▶ **YOUR ASSIGNMENT**
Find every line containing "file" in the records below and report the tally as a bare number.

▶ **WORKING DATA**
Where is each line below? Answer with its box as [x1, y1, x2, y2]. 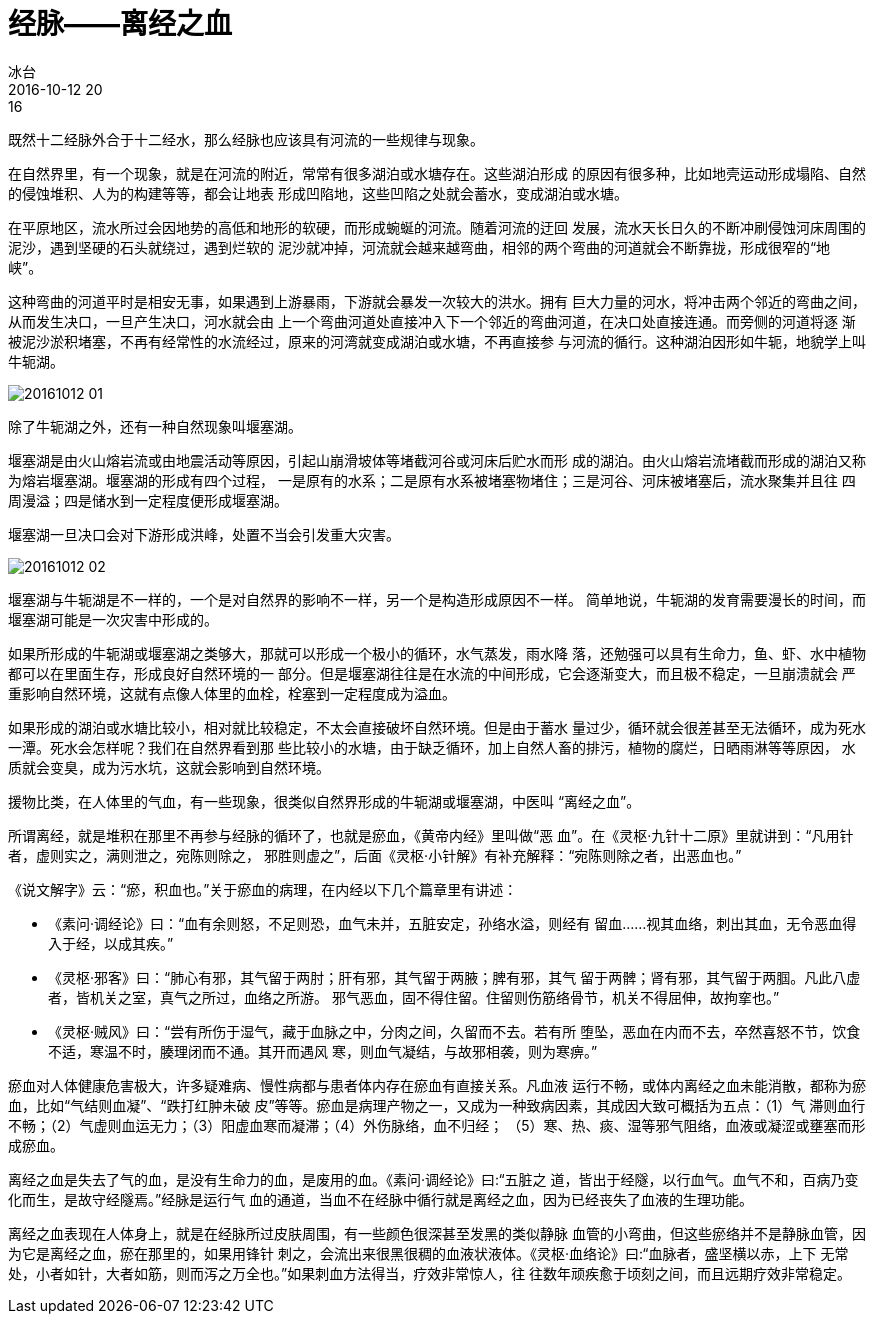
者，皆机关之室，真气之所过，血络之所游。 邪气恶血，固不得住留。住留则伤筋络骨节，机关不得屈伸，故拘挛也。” [48, 988, 780, 1006]
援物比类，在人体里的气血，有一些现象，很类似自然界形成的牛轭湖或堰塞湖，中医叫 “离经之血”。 [8, 792, 641, 810]
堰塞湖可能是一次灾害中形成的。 [8, 610, 218, 628]
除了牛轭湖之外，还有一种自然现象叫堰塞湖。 [8, 417, 302, 435]
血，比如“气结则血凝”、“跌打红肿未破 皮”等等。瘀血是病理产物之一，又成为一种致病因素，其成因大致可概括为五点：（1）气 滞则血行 [8, 1096, 866, 1114]
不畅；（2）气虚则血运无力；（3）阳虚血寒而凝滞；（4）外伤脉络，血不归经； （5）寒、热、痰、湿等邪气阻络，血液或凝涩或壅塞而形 [8, 1116, 866, 1134]
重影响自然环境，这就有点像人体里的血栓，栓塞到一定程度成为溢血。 [8, 684, 456, 702]
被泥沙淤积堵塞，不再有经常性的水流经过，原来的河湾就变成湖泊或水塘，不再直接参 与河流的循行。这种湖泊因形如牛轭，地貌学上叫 [8, 332, 866, 350]
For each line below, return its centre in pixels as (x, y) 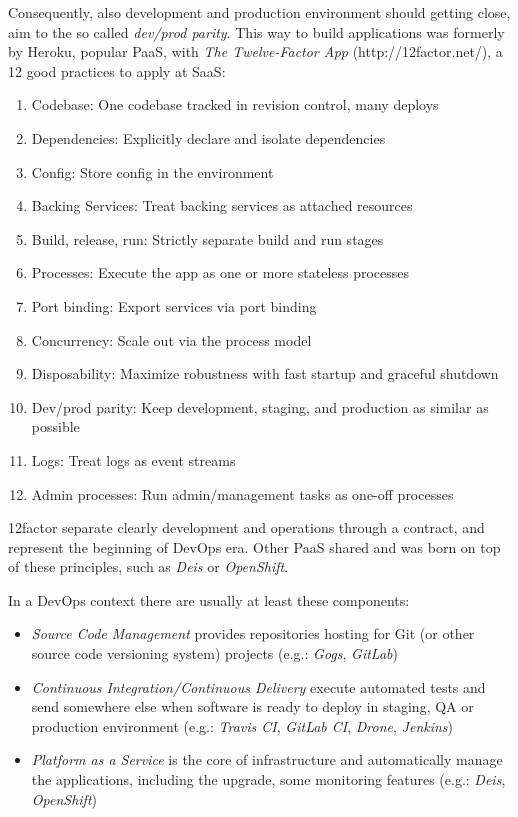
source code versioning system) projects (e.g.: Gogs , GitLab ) (214, 653)
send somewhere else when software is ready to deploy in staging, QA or (252, 706)
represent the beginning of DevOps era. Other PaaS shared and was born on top (254, 546)
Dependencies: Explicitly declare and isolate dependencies (208, 137)
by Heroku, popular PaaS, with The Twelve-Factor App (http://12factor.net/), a (255, 51)
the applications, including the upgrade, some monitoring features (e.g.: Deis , (268, 779)
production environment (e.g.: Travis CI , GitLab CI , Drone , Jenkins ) (242, 725)
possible (55, 426)
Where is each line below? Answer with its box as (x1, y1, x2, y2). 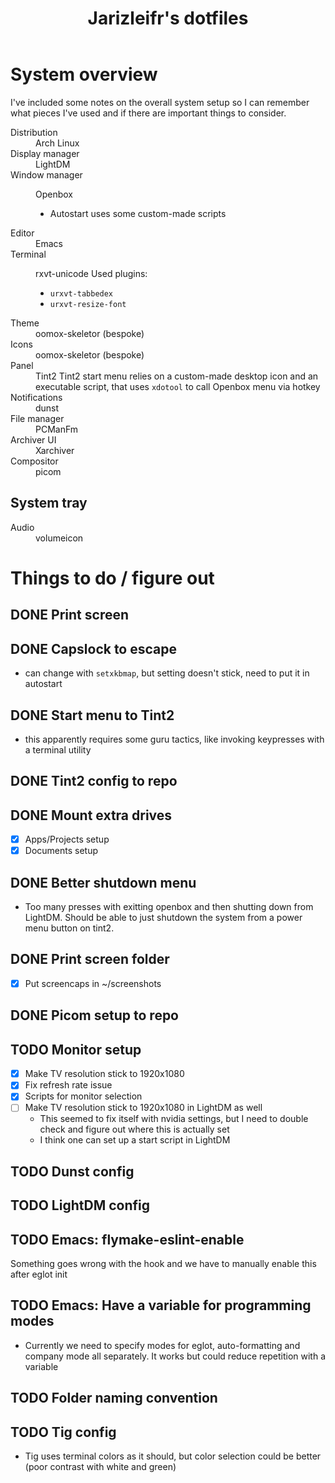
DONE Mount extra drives (10, 807, 173, 824)
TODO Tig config (10, 1423, 117, 1441)
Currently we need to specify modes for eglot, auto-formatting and (24, 1339, 301, 1351)
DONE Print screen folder (10, 951, 170, 968)
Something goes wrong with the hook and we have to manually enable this (10, 1258, 317, 1270)
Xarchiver (35, 444, 75, 456)
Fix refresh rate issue (24, 1079, 113, 1091)
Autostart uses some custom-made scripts (49, 207, 227, 219)
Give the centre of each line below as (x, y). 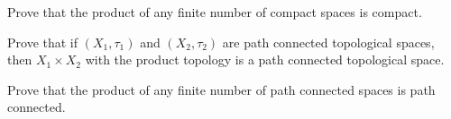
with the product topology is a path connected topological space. (265, 59)
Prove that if (43, 42)
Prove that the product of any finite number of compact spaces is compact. (215, 12)
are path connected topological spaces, (328, 42)
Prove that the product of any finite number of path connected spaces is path (221, 89)
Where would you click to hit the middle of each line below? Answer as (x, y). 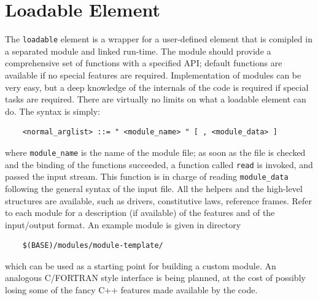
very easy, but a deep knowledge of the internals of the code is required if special (157, 87)
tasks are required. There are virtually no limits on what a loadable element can (156, 99)
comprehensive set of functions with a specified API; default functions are (144, 63)
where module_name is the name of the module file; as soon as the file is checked (155, 152)
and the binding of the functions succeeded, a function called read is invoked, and (159, 164)
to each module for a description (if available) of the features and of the (140, 213)
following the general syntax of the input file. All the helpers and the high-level (154, 188)
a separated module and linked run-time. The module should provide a (138, 51)
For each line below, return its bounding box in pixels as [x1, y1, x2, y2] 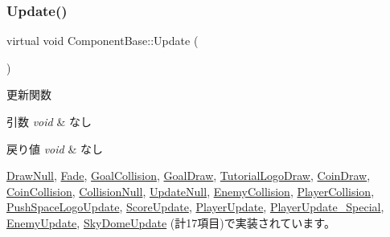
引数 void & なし [6, 113, 92, 129]
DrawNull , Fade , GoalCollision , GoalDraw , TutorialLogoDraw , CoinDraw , [6, 167, 371, 184]
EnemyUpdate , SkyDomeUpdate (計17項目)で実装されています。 [6, 214, 335, 231]
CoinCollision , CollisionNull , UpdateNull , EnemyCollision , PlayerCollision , [6, 182, 375, 199]
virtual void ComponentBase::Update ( [6, 32, 199, 49]
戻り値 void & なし [6, 140, 103, 157]
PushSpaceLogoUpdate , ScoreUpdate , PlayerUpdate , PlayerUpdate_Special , [6, 198, 384, 215]
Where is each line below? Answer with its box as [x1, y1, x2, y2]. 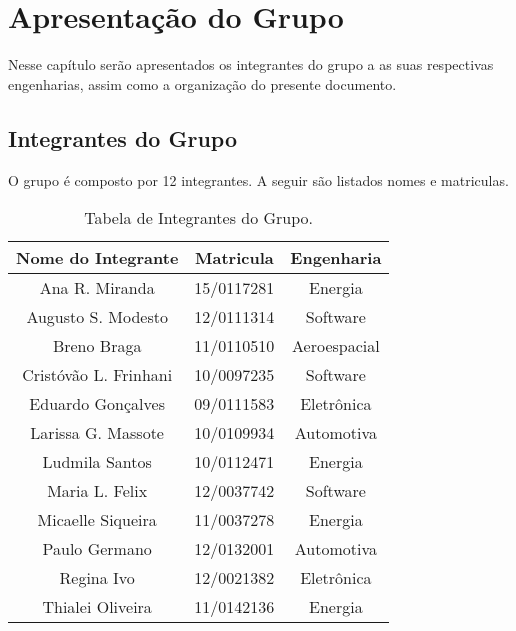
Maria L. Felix [47, 479, 148, 503]
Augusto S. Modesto [26, 305, 168, 329]
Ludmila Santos [42, 450, 152, 474]
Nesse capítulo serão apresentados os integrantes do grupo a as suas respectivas [8, 54, 494, 75]
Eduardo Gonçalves [29, 392, 165, 416]
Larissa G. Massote [30, 421, 164, 445]
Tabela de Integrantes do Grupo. [84, 206, 314, 230]
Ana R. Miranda [39, 276, 155, 300]
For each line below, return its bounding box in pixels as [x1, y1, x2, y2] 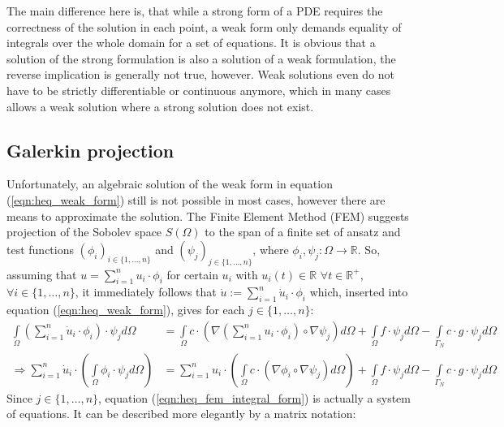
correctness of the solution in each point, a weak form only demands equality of [6, 18, 402, 35]
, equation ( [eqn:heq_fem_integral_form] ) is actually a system [98, 389, 411, 406]
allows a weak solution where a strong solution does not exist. [6, 97, 314, 114]
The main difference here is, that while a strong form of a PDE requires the [6, 2, 383, 19]
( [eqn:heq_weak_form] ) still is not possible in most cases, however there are [6, 191, 386, 208]
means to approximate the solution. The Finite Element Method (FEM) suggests [6, 207, 409, 224]
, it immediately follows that [75, 283, 217, 300]
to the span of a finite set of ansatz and [205, 223, 401, 240]
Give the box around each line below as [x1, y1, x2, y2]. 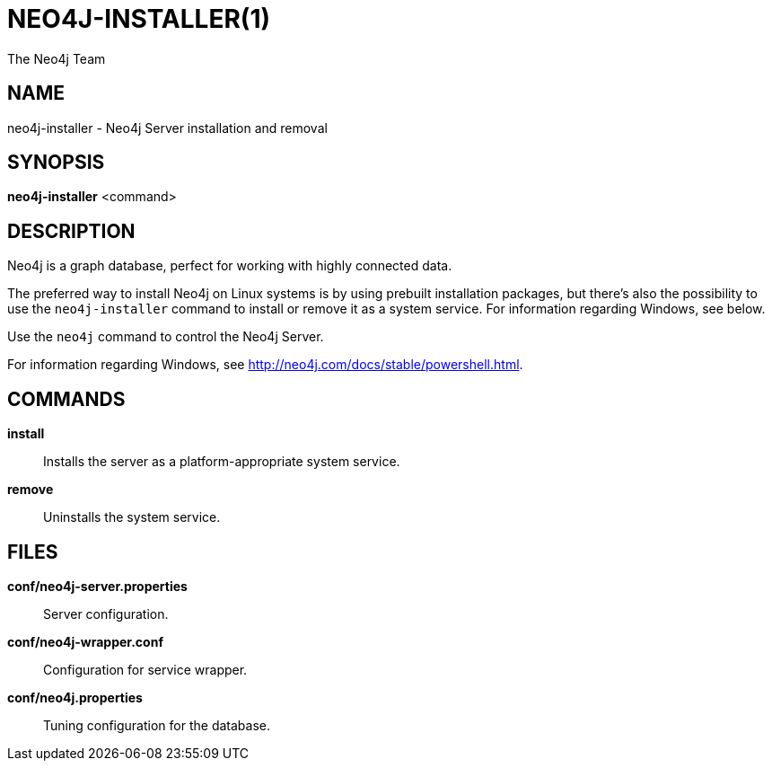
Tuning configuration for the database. [43, 717, 270, 733]
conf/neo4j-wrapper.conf [7, 633, 163, 649]
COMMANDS [7, 387, 126, 410]
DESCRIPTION [7, 219, 136, 243]
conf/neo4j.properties [7, 689, 143, 705]
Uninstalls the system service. [43, 509, 221, 525]
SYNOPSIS [7, 151, 105, 174]
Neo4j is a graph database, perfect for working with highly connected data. [7, 258, 452, 274]
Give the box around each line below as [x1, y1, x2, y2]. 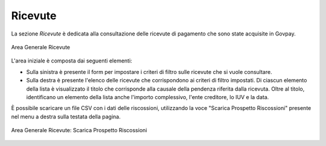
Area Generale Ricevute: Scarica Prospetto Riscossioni [11, 127, 147, 134]
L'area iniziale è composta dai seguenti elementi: [11, 57, 132, 64]
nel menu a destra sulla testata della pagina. [11, 113, 121, 120]

▶ **FINISHED TASK**
2